Glean is the seventeenth studio album from New York City-based alternative rock band They Might Be Giants, released on April 21, 2015. It is composed entirely of releases from the first four months of the band's 2015 Dial-A-Song project.

Background
In late 2014, the band began advertising the relaunch of their Dial-A-Song service, which had its origins in the early 1980s when the band would record songs onto an answering machine and advertise the phone number. The service was eventually discontinued in 2006, but the band sought to restart it online. A modified version of the original phone number was reclaimed as well, and both outlets were updated every Tuesday with a new recording starting in December 2014.

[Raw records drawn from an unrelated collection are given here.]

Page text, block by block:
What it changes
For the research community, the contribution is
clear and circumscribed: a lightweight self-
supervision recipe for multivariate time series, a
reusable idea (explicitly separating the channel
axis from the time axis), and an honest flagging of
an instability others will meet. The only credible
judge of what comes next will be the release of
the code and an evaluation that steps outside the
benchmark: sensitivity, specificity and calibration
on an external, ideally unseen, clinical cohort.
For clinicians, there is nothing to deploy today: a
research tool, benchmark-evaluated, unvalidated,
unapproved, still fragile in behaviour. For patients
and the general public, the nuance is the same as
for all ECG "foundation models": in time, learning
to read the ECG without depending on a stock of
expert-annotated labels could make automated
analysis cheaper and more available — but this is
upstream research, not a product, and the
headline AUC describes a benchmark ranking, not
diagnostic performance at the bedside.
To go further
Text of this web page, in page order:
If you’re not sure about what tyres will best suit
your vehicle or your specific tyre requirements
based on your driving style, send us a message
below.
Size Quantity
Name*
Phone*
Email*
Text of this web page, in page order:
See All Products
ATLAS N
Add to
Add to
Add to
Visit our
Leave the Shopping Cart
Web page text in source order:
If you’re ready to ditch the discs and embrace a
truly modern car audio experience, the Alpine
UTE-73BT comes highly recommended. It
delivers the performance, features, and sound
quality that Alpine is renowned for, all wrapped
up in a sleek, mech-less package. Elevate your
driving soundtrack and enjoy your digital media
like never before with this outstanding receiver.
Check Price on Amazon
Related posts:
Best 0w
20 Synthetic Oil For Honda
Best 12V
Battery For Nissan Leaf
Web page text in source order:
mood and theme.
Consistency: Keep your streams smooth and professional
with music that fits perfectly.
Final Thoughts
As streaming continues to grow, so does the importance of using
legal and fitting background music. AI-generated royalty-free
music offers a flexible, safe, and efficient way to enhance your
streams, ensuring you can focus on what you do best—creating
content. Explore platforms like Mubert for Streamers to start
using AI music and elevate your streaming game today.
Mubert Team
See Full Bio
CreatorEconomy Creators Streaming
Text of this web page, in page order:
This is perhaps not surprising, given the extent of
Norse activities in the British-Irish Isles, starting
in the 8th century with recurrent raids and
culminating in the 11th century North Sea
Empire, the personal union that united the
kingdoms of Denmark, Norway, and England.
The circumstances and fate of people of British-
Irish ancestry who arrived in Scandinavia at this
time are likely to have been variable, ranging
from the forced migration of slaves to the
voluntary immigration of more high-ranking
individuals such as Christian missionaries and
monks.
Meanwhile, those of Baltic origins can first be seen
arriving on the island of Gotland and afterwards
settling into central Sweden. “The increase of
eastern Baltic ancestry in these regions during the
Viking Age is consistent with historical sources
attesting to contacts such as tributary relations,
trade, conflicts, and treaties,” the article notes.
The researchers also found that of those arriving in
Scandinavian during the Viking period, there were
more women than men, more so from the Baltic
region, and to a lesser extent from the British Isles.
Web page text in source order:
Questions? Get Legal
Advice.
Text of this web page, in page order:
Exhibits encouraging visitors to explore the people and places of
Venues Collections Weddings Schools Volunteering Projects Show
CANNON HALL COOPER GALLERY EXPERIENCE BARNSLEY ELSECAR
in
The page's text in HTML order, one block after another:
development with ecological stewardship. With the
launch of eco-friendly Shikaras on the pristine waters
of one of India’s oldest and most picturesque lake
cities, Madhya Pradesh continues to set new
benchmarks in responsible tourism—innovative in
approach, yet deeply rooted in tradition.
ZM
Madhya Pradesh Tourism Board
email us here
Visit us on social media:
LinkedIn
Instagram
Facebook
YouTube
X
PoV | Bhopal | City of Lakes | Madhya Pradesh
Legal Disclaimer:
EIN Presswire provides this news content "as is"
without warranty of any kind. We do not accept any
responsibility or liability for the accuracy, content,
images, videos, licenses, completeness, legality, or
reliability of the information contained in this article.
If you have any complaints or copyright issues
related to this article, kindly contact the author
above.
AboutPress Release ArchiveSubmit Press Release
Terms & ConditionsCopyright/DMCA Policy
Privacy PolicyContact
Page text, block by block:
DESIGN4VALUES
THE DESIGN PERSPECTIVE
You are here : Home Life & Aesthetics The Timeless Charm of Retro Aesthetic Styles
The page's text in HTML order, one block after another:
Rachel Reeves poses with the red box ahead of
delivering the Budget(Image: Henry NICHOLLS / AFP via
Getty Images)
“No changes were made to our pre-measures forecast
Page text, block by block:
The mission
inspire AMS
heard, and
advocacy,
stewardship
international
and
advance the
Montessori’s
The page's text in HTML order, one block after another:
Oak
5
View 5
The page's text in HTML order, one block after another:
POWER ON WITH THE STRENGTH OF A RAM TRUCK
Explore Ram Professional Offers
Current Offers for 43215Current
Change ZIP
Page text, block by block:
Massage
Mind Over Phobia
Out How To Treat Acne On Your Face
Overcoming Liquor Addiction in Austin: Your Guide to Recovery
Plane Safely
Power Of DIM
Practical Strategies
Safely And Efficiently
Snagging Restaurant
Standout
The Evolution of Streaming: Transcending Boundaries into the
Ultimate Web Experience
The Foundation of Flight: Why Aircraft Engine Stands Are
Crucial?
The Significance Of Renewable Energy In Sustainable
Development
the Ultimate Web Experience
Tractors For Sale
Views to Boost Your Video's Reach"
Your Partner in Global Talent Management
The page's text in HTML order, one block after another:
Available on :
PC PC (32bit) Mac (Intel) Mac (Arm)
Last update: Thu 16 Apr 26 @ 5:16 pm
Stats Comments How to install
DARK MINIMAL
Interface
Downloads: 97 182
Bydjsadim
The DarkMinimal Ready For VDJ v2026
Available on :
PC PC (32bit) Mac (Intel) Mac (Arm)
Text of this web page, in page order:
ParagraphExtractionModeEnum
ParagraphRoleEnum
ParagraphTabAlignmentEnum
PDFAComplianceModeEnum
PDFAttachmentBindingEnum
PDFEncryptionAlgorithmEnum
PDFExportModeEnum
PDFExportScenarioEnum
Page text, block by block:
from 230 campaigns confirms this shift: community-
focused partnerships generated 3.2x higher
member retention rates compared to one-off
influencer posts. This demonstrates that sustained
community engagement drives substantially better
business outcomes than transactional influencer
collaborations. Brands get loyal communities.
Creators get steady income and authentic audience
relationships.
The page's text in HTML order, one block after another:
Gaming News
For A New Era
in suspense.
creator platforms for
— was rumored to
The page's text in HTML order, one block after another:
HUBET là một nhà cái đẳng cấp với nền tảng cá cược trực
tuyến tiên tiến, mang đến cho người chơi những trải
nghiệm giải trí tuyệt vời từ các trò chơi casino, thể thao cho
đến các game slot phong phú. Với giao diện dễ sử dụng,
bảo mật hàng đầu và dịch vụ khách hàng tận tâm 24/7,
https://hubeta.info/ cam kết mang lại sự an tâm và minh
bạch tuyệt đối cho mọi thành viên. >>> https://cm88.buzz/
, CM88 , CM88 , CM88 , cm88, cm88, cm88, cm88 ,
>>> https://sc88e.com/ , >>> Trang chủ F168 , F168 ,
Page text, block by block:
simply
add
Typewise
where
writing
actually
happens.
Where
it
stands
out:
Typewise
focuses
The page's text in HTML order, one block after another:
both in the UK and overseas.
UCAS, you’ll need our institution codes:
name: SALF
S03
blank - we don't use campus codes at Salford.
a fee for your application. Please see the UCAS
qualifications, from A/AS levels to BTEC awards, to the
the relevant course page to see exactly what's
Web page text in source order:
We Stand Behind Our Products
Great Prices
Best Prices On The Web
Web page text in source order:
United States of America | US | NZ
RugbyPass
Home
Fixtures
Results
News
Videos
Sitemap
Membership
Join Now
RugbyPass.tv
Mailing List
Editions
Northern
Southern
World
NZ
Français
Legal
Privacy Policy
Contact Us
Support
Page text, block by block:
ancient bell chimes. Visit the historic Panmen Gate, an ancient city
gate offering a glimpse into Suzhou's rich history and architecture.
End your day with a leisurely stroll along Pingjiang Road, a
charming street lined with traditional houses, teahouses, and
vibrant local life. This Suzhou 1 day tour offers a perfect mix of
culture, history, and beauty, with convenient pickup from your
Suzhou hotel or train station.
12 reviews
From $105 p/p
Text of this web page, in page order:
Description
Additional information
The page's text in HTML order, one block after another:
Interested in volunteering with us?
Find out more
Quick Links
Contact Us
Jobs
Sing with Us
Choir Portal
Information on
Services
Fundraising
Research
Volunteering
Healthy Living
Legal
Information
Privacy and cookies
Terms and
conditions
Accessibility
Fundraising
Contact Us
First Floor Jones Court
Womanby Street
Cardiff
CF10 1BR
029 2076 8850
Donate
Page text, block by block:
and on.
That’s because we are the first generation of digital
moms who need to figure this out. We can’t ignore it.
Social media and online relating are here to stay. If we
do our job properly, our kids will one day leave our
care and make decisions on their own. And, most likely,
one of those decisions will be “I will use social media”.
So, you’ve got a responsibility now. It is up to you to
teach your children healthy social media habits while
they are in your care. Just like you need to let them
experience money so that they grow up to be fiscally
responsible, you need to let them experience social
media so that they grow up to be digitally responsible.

Also announced in late 2014 was the return of Instant Fan Club, a year-long subscription service offered by the band upon each of their studio album releases since 2011. Among the products promised to members were free digital downloads of all Dial-A-Song releases, CD copies of the band's upcoming rock and children's albums, as well as LP copies of each for "Super President" tier members. This marked the announcement of the band's 17th (13th rock album) and 18th (fifth children album) albums.
In mid-February, They Might Be Giants announced details on their upcoming rock album, including the title, some tracks, and the release date. "Erase", which was released in January as the first Dial-A-Song track of 2015, was announced to be the lead single off Glean.

Release
Glean was released on April 20, 2015 in Europe on Lojinx and April 21 in America on the band's own Idlewild Recordings. CD and vinyl editions were included, along with digital releases of the album, and the original releases of the songs via the Dial-A-Song service.
Instant Fan Club members received CD copies of Glean upon its release. Super President tier members received copies with the booklet signed by both John Flansburgh and John Linnell.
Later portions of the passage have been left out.